American voice actor

William Rogers is an American voice actor who primarily worked in the New York area for several years before moving to Los Angeles in 2015/2016.

He has done work for various studios such as DuArt Film and Video, Ocon Animation Studios, Headline Studios, New Generation Pictures and Bang Zoom! Entertainment.

==Career==
Rogers began his voice over career in 2001, with the anime series Assemble Insert.

He has worked on various dubs, and in stage productions, including Boogiepop Phantom as Anno, Cells at Work! as Pseudomonas Aeruginosa,
Comic Party as Otaku, Genshiken as Tanaka Soichiro, Gokudo as Soldier, His and Her Circumstances as Pero Pero and Mr. Arima, Hunter x Hunter (2011) as Meleoron and Majitani, Ikki Tousen: Dragon Destiny as Gakushuu, Narrator and Toutasu, To Heart as Imai, Ikki Tousen: Xtreme Xecutor as Red Dragon Sousou and Shuhou, K.O. Beast as Shaba and Kuroko's Basketball as Shinsuke Kimura.
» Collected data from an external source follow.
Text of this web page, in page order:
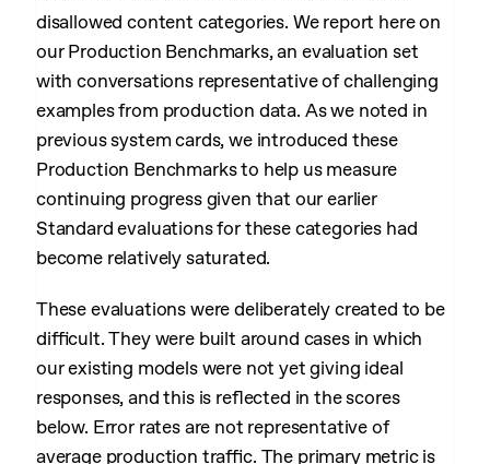
disallowed content categories. We report here on
our Production Benchmarks, an evaluation set
with conversations representative of challenging
examples from production data. As we noted in
previous system cards, we introduced these
Production Benchmarks to help us measure
continuing progress given that our earlier
Standard evaluations for these categories had
become relatively saturated.
These evaluations were deliberately created to be
difficult. They were built around cases in which
our existing models were not yet giving ideal
responses, and this is reflected in the scores
below. Error rates are not representative of
average production traffic. The primary metric is
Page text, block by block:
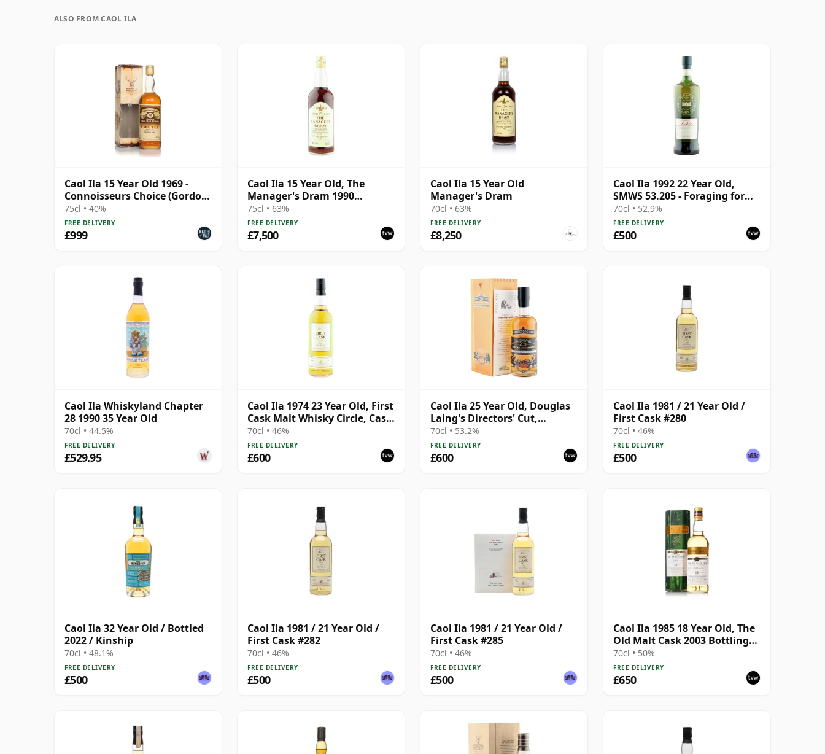
ALSO FROM CAOL ILA
Caol Ila 15 Year Old 1969 -
Connoisseurs Choice (Gordon
& MacPhail)
75cl • 40%
FREE DELIVERY
£999
Caol Ila 15 Year Old, The
Manager's Dram 1990
Bottling
75cl • 63%
FREE DELIVERY
£7,500
Caol Ila 15 Year Old
Manager's Dram
70cl • 63%
FREE DELIVERY
£8,250
Caol Ila 1992 22 Year Old,
SMWS 53.205 - Foraging for
Mussels on the West Coast
70cl • 52.9%
FREE DELIVERY
£500
Caol Ila Whiskyland Chapter
28 1990 35 Year Old
70cl • 44.5%
FREE DELIVERY
£529.95
Caol Ila 1974 23 Year Old, First
Cask Malt Whisky Circle, Cask
12471
70cl • 46%
FREE DELIVERY
£600
Caol Ila 25 Year Old, Douglas
Laing's Directors' Cut,
Harrods 2014 Bottling with
Box
70cl • 53.2%
FREE DELIVERY
£600
Caol Ila 1981 / 21 Year Old /
First Cask #280
70cl • 46%
FREE DELIVERY
£500
Caol Ila 32 Year Old / Bottled
2022 / Kinship
70cl • 48.1%
FREE DELIVERY
£500
Caol Ila 1981 / 21 Year Old /
First Cask #282
70cl • 46%
FREE DELIVERY
£500
Caol Ila 1981 / 21 Year Old /
First Cask #285
70cl • 46%
FREE DELIVERY
£500
Caol Ila 1985 18 Year Old, The
Old Malt Cask 2003 Bottling
with Carton
70cl • 50%
FREE DELIVERY
£650
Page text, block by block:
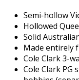
Semi-hollow
Hollowed
Solid
Made entirely
Cole Clark 3-
Cole Clark PG
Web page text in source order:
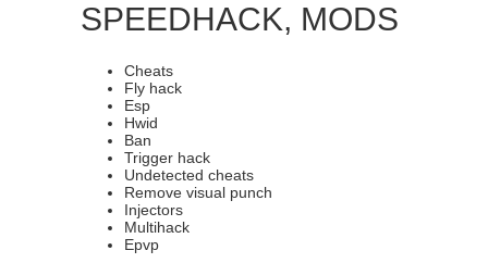
SPEEDHACK, MODS
Cheats
Fly hack
Esp
Hwid
Ban
Trigger hack
Undetected cheats
Remove visual punch
Injectors
Multihack
Epvp
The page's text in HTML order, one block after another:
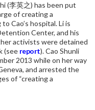
(李英之) has been put
of creating a
Cao’s hospital. Li is
Center, and his
activists were detained
(see report). Cao Shunli
2013 while on her way
and arrested the
of “creating a
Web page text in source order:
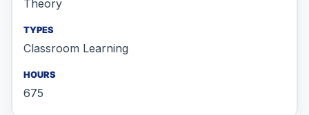
Theory
Classroom Learning
675
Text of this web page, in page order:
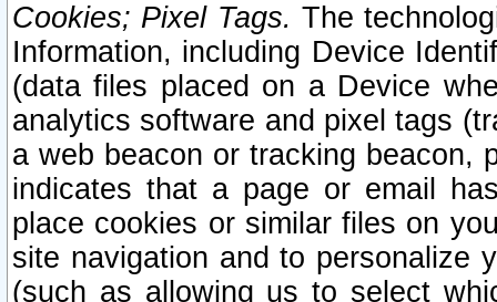
Cookies; Pixel Tags. The
Information, including Device
(data files placed on a Device
analytics software and pixel tags
a web beacon or tracking beacon,
indicates that a page or email
place cookies or similar files on
site navigation and to personalize
(such as allowing us to select
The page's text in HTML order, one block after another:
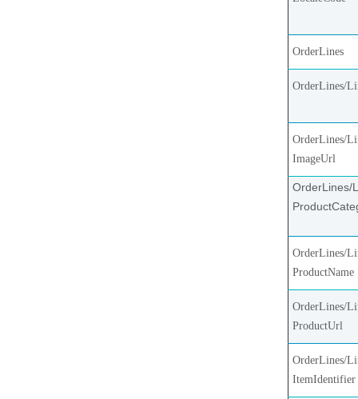
OrderLines
OrderLines/
OrderLines/
ImageUrl
OrderLines/
OrderLines/
ProductName
OrderLines/
ProductUrl
OrderLines/
ItemIdentifier
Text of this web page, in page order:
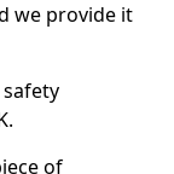
we provide it
of
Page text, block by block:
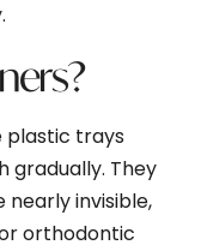
plastic trays
gradually. They
invisible,
orthodontic
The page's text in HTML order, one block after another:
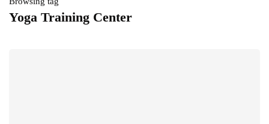
Yoga Training Center
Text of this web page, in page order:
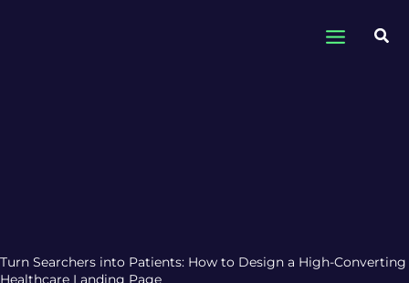
Turn Searchers into Patients: How to Design a High-Converting
Healthcare Landing Page
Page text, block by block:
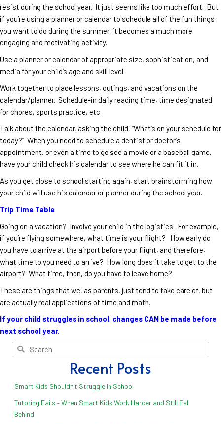
resist during the school year. It just seems like too much effort. But
if you’re using a planner or calendar to schedule all of the fun things
you want to do during the summer, it becomes a much more
engaging and motivating activity.
Use a planner or calendar of appropriate size, sophistication, and
media for your child’s age and skill level.
Work together to place lessons, outings, and vacations on the
calendar/planner. Schedule-in daily reading time, time designated
for chores, sports practice, etc.
Talk about the calendar, asking the child, “What’s on your schedule for
today?” When you need to schedule a dentist or doctor’s
appointment, or even a time to go see a movie or a baseball game,
have your child check his calendar to see where he can fit it in.
As you get close to school starting again, start brainstorming how
your child will use his calendar or planner during the school year.
Trip Time Table
Going on a vacation? Involve your child in the logistics. For example,
if you’re flying somewhere, what time is your flight? How early do
you have to arrive at the airport before your flight, and therefore,
what time to you need to arrive? How long does it take to get to the
airport? What time, then, do you have to leave home?
These are things that we, as parents, just tend to take care of, but
are actually real applications of time and math.
If your child struggles in school, changes CAN be made before
next school year.
Recent Posts
Smart Kids Shouldn’t Struggle in School
Tutoring Fails – When Smart Kids Work Harder and Still Fall
Behind
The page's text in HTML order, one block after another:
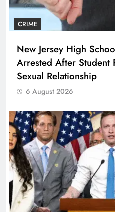
CRIME
New Jersey High
Arrested After Student
Sexual Relationship
6 August 2026
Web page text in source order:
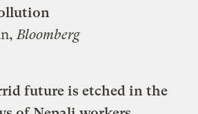
Bloomberg
future is etched in the
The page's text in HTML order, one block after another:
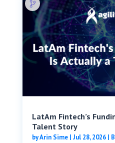
LatAm Fintech’s
Talent Story
byArin Sime| Jul 28, 2026|
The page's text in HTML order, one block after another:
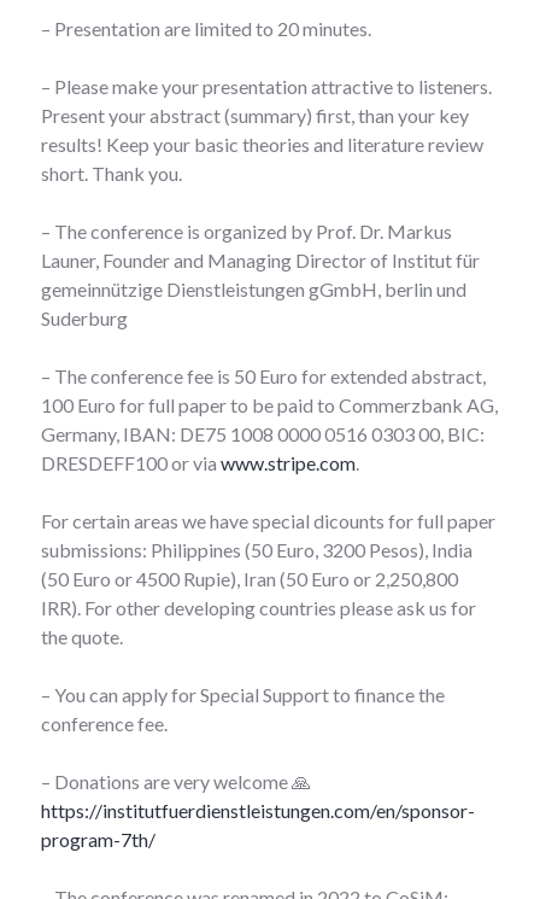
– Presentation are limited to 20 minutes.
– Please make your presentation attractive to listeners.
Present your abstract (summary) first, than your key
results! Keep your basic theories and literature review
short. Thank you.
– The conference is organized by Prof. Dr. Markus
Launer, Founder and Managing Director of Institut für
gemeinnützige Dienstleistungen gGmbH, berlin und
Suderburg
– The conference fee is 50 Euro for extended abstract,
100 Euro for full paper to be paid to Commerzbank AG,
Germany, IBAN: DE75 1008 0000 0516 0303 00, BIC:
DRESDEFF100 or via www.stripe.com
For certain areas we have special dicounts for full paper
submissions: Philippines (50 Euro, 3200 Pesos), India
(50 Euro or 4500 Rupie), Iran (50 Euro or 2,250,800
IRR). For other developing countries please ask us for
the quote.
– You can apply for Special Support to finance the
conference fee.
– Donations are very welcome 🙏
https://institutfuerdienstleistungen.com/en/sponsor-
program-7th/

Rogers is best known for voicing Tohma Seguchi in Gravitation and for voicing Brock, Drew and various other characters in the English dub of the long running anime series Pokémon, since Season 9.

Other characters he voiced including Old Mage and Vuan in Legend of Lemnear, All Back-Man, Groribas and Tongue Stretcher in One-Punch Man, Bruno in Pokémon Generations, Elf Elder in Queen's Blade, Kanata Myouken in Shingu: Secret of the Stellar Wars, Various characters in The Third: The Girl with the Blue Eye and Wheeljack in Transformers: War for Cybertron Trilogy.

He has also provided various character voices in numerous video games, including Bullet Witch, Red M&M and Yellow M&M in M&M's Kart Racing and M&M's Adventure, Lucario, Bonsly and Weavile in Super Smash Bros. Brawl, Heathcliff in Heathcliff: The Fast and the Furriest, Urien in Street Fighter V, King Rhoam Bosphoramus Hyrule in The Legend of Zelda: Breath of the Wild, Victor Franson in Dark Rose Valkyrie, and Dredge and Dark Lord Torvald in Paladins.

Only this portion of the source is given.